Y, como a las mujeres del Evangelio, también a nosotros se nos invita una y otra vez a volver sobre nuestros pasos y dejarnos transformar por este anuncio:

El Señor, con su novedad, puede siempre renovar nuestra vida y la de nuestra comunidad (Evangelii gaudium, 11). En esta tierra desolada, el Señor se empeña en regenerar la belleza y hacer renacer la esperanza:

“Mirad que realizo algo nuevo, ya está brotando, ¿no lo notan?” (Is 43,18b). Dios jamás abandona a su pueblo, está siempre junto a él, especialmente cuando el dolor se hace más presente.

Si algo hemos podido aprender en todo este tiempo, es que nadie se salva solo. Las fronteras caen, los muros se derrumban y todos los discursos integristas se disuelven ante una presencia casi imperceptible que manifiesta la fragilidad de la que estamos hechos.

La Pascua nos convoca e invita a hacer memoria de esa otra presencia discreta y respetuosa, generosa y reconciliadora capaz de no romper la caña quebrada ni apagar la mecha que arde débilmente (Is 42,2-3) para hacer latir la vida nueva que nos quiere regalar a todos.

Es el soplo del Espíritu que abre horizontes, despierta la creatividad y nos renueva en fraternidad para decir presente (o bien, aquí estoy) ante la enorme e impostergable tarea que nos espera.

Urge discernir y encontrar el pulso del Espíritu para impulsar junto a otros las dinámicas que puedan testimoniar y canalizar la vida nueva que el Señor quiere generar en este momento concreto de la historia.

Este es el tiempo favorable del Señor, que nos pide no conformarnos ni contentarnos y menos justificarnos con lógicas sustitutivas o paliativas que impiden asumir el impacto y las graves consecuencias de lo que estamos viviendo. Este es el tiempo propicio de animarnos a una nueva imaginación de lo posible con el realismo que sólo el Evangelio nos puede proporcionar.

El Espíritu, que no se deja encerrar ni instrumentalizar con esquemas, modalidades o estructuras fijas o caducas, nos propone sumarnos a su movimiento capaz de “hacer nuevas todas las cosas” (Ap 21,5).

En este tiempo nos hemos dado cuenta de la importancia de “unir a toda la familia humana en la búsqueda de un desarrollo sostenible e integral”.
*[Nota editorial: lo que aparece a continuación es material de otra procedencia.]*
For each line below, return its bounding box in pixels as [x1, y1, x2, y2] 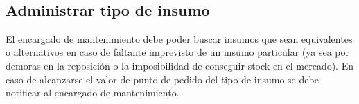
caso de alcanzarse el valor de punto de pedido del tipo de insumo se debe [6, 72, 319, 86]
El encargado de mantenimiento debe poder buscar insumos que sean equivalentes [6, 31, 353, 45]
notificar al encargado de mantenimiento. [6, 85, 179, 100]
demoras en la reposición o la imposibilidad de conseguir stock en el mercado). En [6, 58, 353, 72]
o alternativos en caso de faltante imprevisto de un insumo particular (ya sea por [6, 45, 350, 59]
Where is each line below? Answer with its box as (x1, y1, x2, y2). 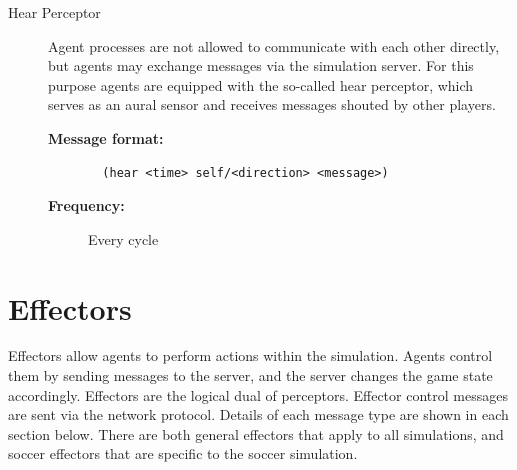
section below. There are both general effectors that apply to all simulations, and (8, 423, 504, 444)
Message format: (48, 127, 164, 148)
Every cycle (88, 228, 159, 249)
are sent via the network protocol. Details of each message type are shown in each (8, 404, 509, 425)
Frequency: (48, 195, 125, 216)
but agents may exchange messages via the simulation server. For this (48, 55, 474, 76)
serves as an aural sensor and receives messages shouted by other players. (48, 94, 496, 115)
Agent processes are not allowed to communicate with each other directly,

No podemos permitirnos escribir la historia presente y futura de espaldas al sufrimiento de tantos. Es el Señor quien nos volverá a preguntar “¿dónde está tu hermano?” (Gn, 4, 9) y, en nuestra capacidad de respuesta, ojalá se revele el alma de nuestros pueblos, ese reservorio de esperanza, fe y caridad en la que fuimos engendrados y que, por tanto tiempo, hemos anestesiado o silenciado.

¿Seremos capaces de actuar responsablemente frente al hambre que padecen tantos, sabiendo que hay alimentos para todos? ¿Seguiremos mirando para otro lado con un silencio cómplice ante esas guerras alimentadas por deseos de dominio y de poder? ¿Estaremos dispuestos a cambiar los estilos de vida que sumergen a tantos en la pobreza, promoviendo y animándonos a llevar una vida más austera y humana que posibilite un reparto equitativo de los recursos?

La globalización de la indiferencia seguirá amenazando y tentando nuestro camina.

No tengamos miedo a vivir la alternativa de la civilización del amor, que es “una civilización de la esperanza contra la angustia, el miedo, la tristeza, el desaliento, la pasividad y el cansancio.

La civilización del amor se construye cotidianamente, ininterrumpidamente y supone el esfuerzo comprometido de todos.

En este tiempo de tribulación y luto, es mi deseo que, allí donde estés, puedas hacer la experiencia de Jesús, que sale a tu encuentro, te saluda y te dice:

“Alégrate” (Mt 28,9)

Que sea ese saludo el que nos movilice a convocar y amplificar la buena nueva del Reino de Dios.